Pagès F, Polycarpe D, Dehecq JS, Picardeau M, Caillère N, Jaffar-Bandjee MC, Michault A, Filleul L - Int J Environ Res Public Health (2014)

Bottom Line: This situation is in part due to the improvement of the system in the first years but also to a real increase in the number of detected cases due to the introduction of molecular methods and to increased biological investigation into the Dengue-like syndrome by medical practitioners on the island since the Chikungunya crisis in 2006.This increase is probably due to surveillance and diagnosis biases but need to be carefully monitored.Nevertheless, the possibility of an outbreak is always present due to climatic events, such as after the "hyacinth" hurricane in 1980.

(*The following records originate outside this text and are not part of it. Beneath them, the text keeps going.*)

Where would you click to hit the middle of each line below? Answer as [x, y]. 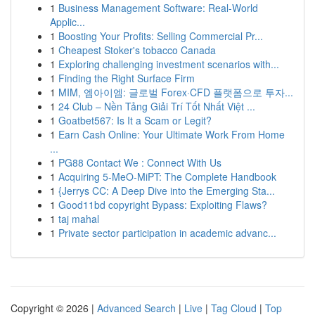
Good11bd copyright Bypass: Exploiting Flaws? [163, 205]
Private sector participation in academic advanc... [167, 233]
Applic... [67, 22]
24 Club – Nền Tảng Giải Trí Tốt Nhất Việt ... [157, 106]
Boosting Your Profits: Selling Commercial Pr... [161, 36]
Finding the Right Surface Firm [127, 78]
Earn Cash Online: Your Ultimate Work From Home [172, 134]
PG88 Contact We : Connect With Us [140, 162]
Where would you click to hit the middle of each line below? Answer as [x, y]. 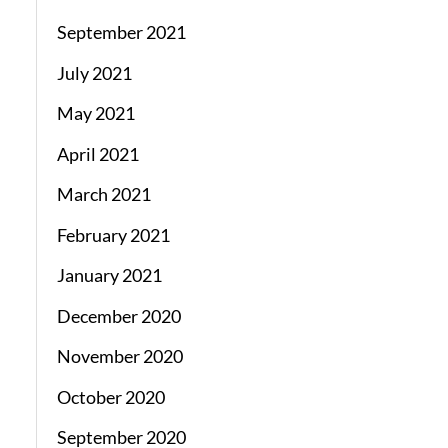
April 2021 [97, 153]
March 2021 [103, 194]
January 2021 [109, 275]
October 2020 [110, 396]
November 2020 [119, 356]
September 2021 [121, 32]
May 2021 [95, 113]
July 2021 [94, 72]

View Article: PubMed Central - PubMed

Affiliation: Regional Office (Cire) of the French Institute for Public Health Surveillance (Institut de veille sanitaire), Réunion 97400, France. frederic.pages@ars.sante.fr.

ABSTRACT
Since 1953, leptospirosis has been recognized as a public health problem on Reunion Island. In 2004, was implemented a specific surveillance system that included systematic reporting and the realization of environmental investigations around hospitalized cases. Here, we present the synthesis of historical data and the assessment of 9 years of leptospirosis surveillance. From 2004 to 2012, 414 hospitalized cases were reported. Cases of leptospirosis occurred mostly during the rainy season from December to May. Approximately 41% of infections occurred at home, 12% of infections occurred during aquatic leisure and 5% of cases were linked to professional activities. Furthermore, for 41% of cases, the place of infection could not be determined due to the accumulation of residential and non-residential exposure. Most of the cases of leptospirosis were linked to rural areas or traditional, rural occupations. We did not observe a shift to recreational leptospirosis as described in some developed countries. According to the new surveillance system, the number of reported cases has regularly increased since 2004. This situation is in part due to the improvement of the system in the first years but also to a real increase in the number of detected cases due to the introduction of molecular methods and to increased biological investigation into the Dengue-like syndrome by medical practitioners on the island since the Chikungunya crisis in 2006. This increase is probably due to surveillance and diagnosis biases but need to be carefully monitored. Nevertheless, the possibility of an outbreak is always present due to climatic events, such as after the "hyacinth" hurricane in 1980.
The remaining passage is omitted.